10 Physicochemical Property Gradients

t-SNE Projection of Proteins

The 4-panel grid displays the same t-SNE projection, each revealing a different aspect of proteomic organization. t-SNE preserves local structure, placing physicochemically similar proteins near each other in 2D space.

  • Panel A (Organism): All three species — intermix completely with no organism-specific clustering. This evidently indicates: evolutionary divergence has left no detectable species-specific signature at the global physicochemical level.

  • Panel B (Hydrophobicity): A smooth diagonal gradient runs from hydrophilic (bottom-left, ~−2.5) to hydrophobic (top-right, ~+1.0), with no sharp transitions. Proteins continuously balance solubility requirements against structural stability rather than partitioning into discrete classes.

  • Panel C (Entropy): High-entropy proteins (upper-left, ~4.25 bits) and low-entropy proteins (periphery, ~2.25 bits) show moderate spatial separation, suggesting sequence complexity correlates with specific physicochemical regions but is not the primary organizing axis.

  • Panel D (Molecular Weight): Molecular weight is largely independent of the axes captured by t-SNE, suggesting protein size evolves orthogonally to hydrophobicity and sequence complexity.

So this deduces mammalian proteomes occupy a continuous physicochemical manifold governed by universal biophysical constraints across species rather than discrete categories.

11 Cluster Quality — Silhouette Analysis

Silhouette Scores

The bar chart above shows silhouette scores for K-means clustering at k = 2–15. Scores range from −1 (poor) to +1 (excellent); the dashed line at 0.5 marks the conventional threshold for meaningful structure.

  • All scores fall far below 0.5, ranging from 0.05 (k = 14–15) to 0.13 (k = 2). Scores decline steadily with increasing k and plateau around 0.05–0.07 beyond k = 7 — adding clusters provides no additional insight. Even the best solution (k = 2, score = 0.13) fails the threshold decisively.

Interpretation: Proteins do not naturally partition into discrete physicochemical groups. Categorical labels like “hydrophobic” vs. “hydrophilic” impose artificial structure on what is fundamentally a continuous distribution. This negative result rules out clustering as an appropriate framework and points toward gradient-based or manifold-learning approaches.

12 Extreme Proteins — Outlier Analysis

Outlier Proteins

This scatter plot maps all proteins in hydrophobicity–entropy space. The dense central cloud (gray) represents typical proteins; colored points are outliers falling in the top/bottom 1% of both features simultaneously. Dashed lines mark the thresholds.
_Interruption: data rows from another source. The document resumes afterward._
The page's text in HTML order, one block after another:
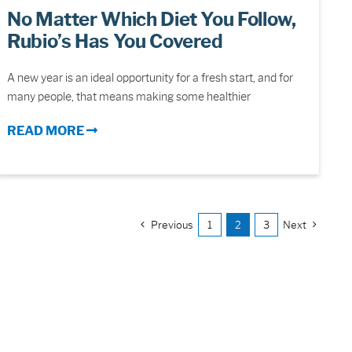
No Matter Which Diet You Follow,
Rubio’s Has You Covered
A new year is an ideal opportunity for a fresh start, and for
many people, that means making some healthier
READ MORE
Previous 1 2 3 Next
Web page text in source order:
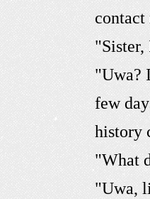
contact
"Sister,
"Uwa?
few
history
"What
"Uwa,
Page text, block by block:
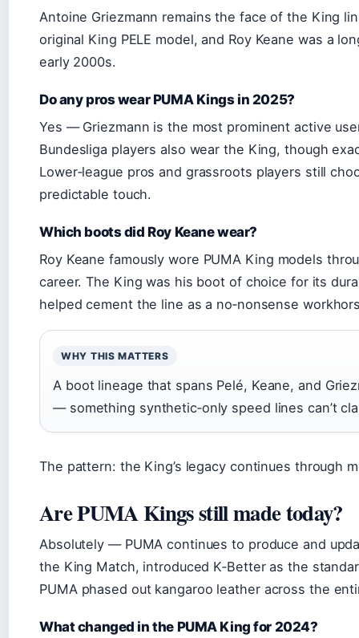
Antoine Griezmann remains the face of the King
original King PELE model, and Roy Keane was a
early 2000s.
Do any pros wear PUMA Kings in 2025?
Yes — Griezmann is the most prominent active
Bundesliga players also wear the King, though
Lower‑league pros and grassroots players still
predictable touch.
Which boots did Roy Keane wear?
Roy Keane famously wore PUMA King models
career. The King was his boot of choice for its
helped cement the line as a no‑nonsense
WHY THIS MATTERS
A boot lineage that spans Pelé, Keane, and
— something synthetic‑only speed lines can’t
The pattern: the King’s legacy continues through
Are PUMA Kings still made today?
Absolutely — PUMA continues to produce and
the King Match, introduced K‑Better as the
PUMA phased out kangaroo leather across the
What changed in the PUMA King for 2024?
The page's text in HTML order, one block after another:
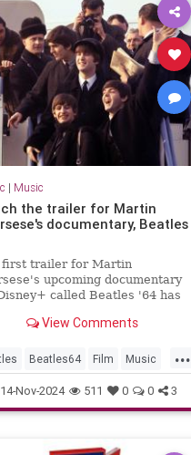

  • Most proteins cluster around hydrophobicity ≈ −0.5 to 0.0 and entropy ≈ 3.8–4.2 bits — moderately hydrophilic with intermediate sequence complexity.
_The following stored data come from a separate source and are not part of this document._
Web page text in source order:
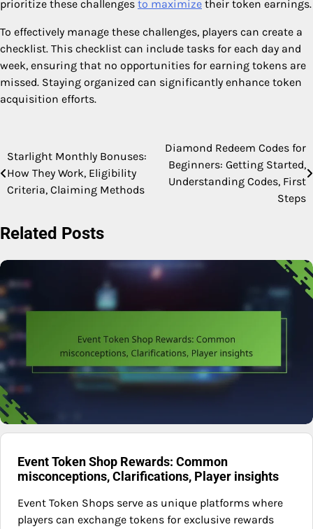
prioritize these challenges to maximize their token earnings.
To effectively manage these challenges, players can create a
checklist. This checklist can include tasks for each day and
week, ensuring that no opportunities for earning tokens are
missed. Staying organized can significantly enhance token
acquisition efforts.
Post
navigation
Starlight Monthly Bonuses:
How They Work, Eligibility
Criteria, Claiming Methods
Diamond Redeem Codes for
Beginners: Getting Started,
Understanding Codes, First
Steps
Related Posts
Event Token Shop Rewards: Common
misconceptions, Clarifications, Player insights
Event Token Shops serve as unique platforms where
players can exchange tokens for exclusive rewards

  • Low hydrophobicity + high entropy specifying intrinsically disordered and regulatory proteins (transcription factors, signaling proteins) that require conformational flexibility and multiple interaction partners. Low hydrophobicity prevents aggregation despite disorder!

  • High hydrophobicity + low entropy ones likely membrane proteins and structural components with repetitive motifs (transmembrane helices, collagen repeats). Few proteins reach this extreme.
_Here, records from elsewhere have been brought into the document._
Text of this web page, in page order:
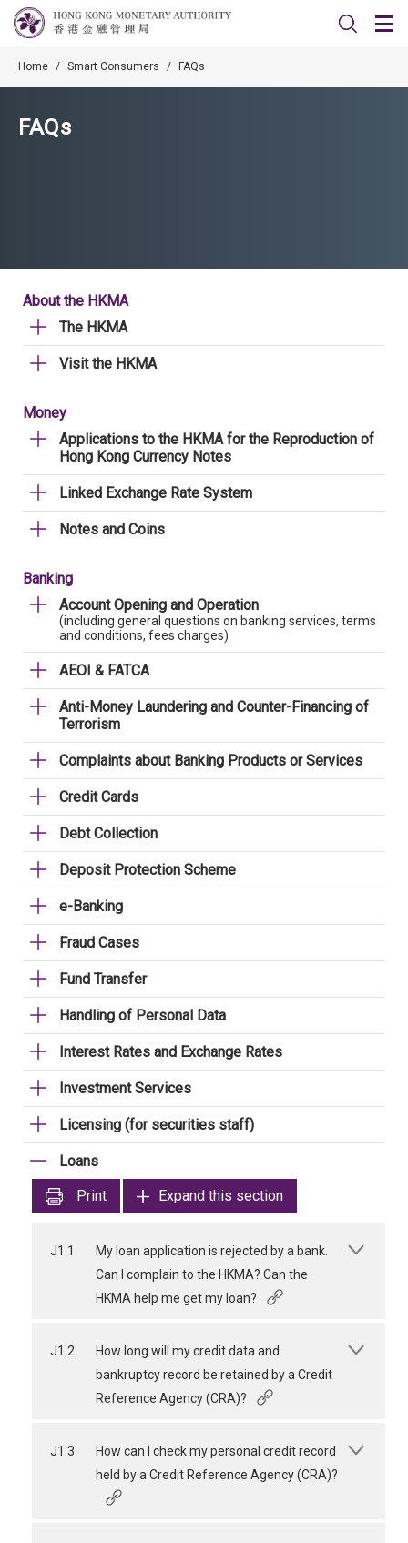
Home / Smart Consumers / FAQs
FAQs
About the HKMA
The HKMA
Visit the HKMA
Money
Applications to the HKMA for the Reproduction of
Hong Kong Currency Notes
Linked Exchange Rate System
Notes and Coins
Banking
Account Opening and Operation
(including general questions on banking services, terms
and conditions, fees charges)
AEOI & FATCA
Anti-Money Laundering and Counter-Financing of
Terrorism
Complaints about Banking Products or Services
Credit Cards
Debt Collection
Deposit Protection Scheme
e-Banking
Fraud Cases
Fund Transfer
Handling of Personal Data
Interest Rates and Exchange Rates
Investment Services
Licensing (for securities staff)
Loans
Print
Expand this section
J1.1
My loan application is rejected by a bank.
Can I complain to the HKMA? Can the
HKMA help me get my loan?
J1.2
How long will my credit data and
bankruptcy record be retained by a Credit
Reference Agency (CRA)?
J1.3
How can I check my personal credit record
held by a Credit Reference Agency (CRA)?

  • Extremely low hydrophobicity with variable entropy ones are highly soluble, secreted or cytosolic proteins enriched in charged residues.

  • Very few proteins combine high hydrophobicity with high entropy; this combination promotes aggregation and is selected against.

This analysis zooms into the tails of the t-SNE landscape and explains the poor clustering — outliers are extreme points on continuous gradients, not members of separate categories.